• Task brief: The answer must consist of every line below containing "each".
+===+
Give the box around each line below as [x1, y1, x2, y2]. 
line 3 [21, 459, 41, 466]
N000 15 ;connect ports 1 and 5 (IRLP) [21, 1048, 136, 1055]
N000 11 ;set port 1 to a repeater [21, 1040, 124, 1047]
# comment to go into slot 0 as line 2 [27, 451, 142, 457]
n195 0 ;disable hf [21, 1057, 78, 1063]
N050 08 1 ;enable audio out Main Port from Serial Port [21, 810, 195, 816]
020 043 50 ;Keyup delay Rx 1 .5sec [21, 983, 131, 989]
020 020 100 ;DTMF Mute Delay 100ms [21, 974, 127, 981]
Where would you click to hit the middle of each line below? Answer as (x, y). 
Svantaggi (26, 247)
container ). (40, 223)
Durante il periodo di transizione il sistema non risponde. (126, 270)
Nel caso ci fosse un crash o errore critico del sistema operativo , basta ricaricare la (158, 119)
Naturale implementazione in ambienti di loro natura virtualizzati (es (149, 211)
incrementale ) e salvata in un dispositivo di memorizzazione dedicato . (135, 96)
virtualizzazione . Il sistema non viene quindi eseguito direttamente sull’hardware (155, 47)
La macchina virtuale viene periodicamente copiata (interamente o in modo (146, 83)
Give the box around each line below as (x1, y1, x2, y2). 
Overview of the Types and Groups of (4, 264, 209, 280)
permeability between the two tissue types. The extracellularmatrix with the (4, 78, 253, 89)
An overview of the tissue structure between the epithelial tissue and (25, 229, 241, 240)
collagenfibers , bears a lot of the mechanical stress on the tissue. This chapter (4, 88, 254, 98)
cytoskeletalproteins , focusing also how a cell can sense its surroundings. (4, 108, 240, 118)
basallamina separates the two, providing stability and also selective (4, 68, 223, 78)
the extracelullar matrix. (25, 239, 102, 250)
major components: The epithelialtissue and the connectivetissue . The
+===+
• Solved exercise:
Give the box around each line below as [x1, y1, x2, y2]. 
Where would you click to hit the middle of each line below? Answer as (x, y). 
Give the box around each line below as (x1, y1, x2, y2). 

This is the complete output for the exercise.